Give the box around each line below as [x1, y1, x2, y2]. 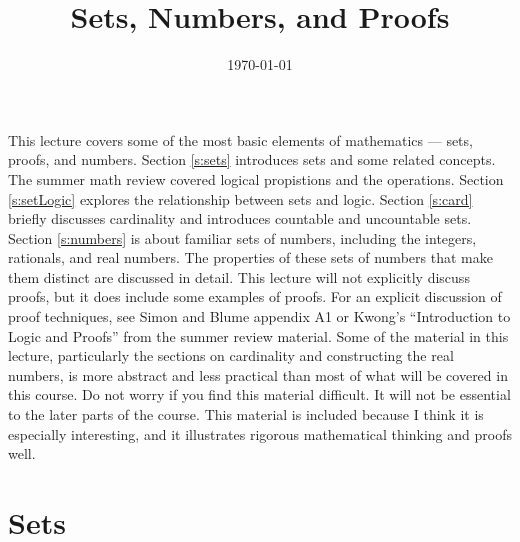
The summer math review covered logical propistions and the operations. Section [8, 168, 504, 189]
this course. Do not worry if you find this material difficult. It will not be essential [8, 384, 511, 405]
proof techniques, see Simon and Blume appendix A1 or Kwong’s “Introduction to [8, 306, 511, 327]
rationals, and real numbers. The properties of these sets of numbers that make [8, 247, 493, 268]
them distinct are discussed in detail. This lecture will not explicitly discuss [8, 266, 470, 287]
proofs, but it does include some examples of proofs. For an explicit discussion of [8, 286, 502, 307]
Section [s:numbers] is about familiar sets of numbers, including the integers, [8, 227, 477, 248]
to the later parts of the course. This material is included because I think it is [8, 404, 484, 425]
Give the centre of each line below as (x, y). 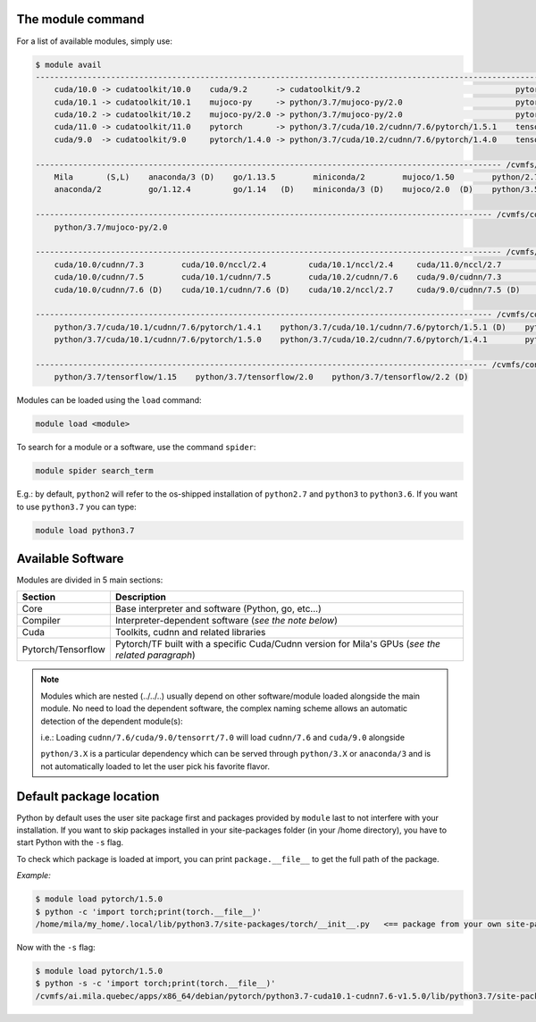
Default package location (88, 796)
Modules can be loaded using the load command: (109, 400)
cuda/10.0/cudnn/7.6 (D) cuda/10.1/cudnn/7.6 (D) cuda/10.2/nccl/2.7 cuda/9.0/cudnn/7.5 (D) (287, 289)
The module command (80, 19)
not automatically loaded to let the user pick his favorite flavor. (155, 766)
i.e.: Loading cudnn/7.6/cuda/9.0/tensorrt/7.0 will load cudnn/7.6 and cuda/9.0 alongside (223, 738)
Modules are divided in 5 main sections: (90, 580)
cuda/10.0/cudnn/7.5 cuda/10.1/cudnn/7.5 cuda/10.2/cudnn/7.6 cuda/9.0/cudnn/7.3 (278, 277)

→ **Task item**:
Print, from the entries above, the line with "Modules can be", the line with "Modules are divided" and all lines between them, exactly and with nothing else.

→ **Answer section**:
Modules can be loaded using the load command: (109, 400)
cuda/10.0/cudnn/7.6 (D) cuda/10.1/cudnn/7.6 (D) cuda/10.2/nccl/2.7 cuda/9.0/cudnn/7.5 (D) (287, 289)
The module command (80, 19)
not automatically loaded to let the user pick his favorite flavor. (155, 766)
i.e.: Loading cudnn/7.6/cuda/9.0/tensorrt/7.0 will load cudnn/7.6 and cuda/9.0 alongside (223, 738)
Modules are divided in 5 main sections: (90, 580)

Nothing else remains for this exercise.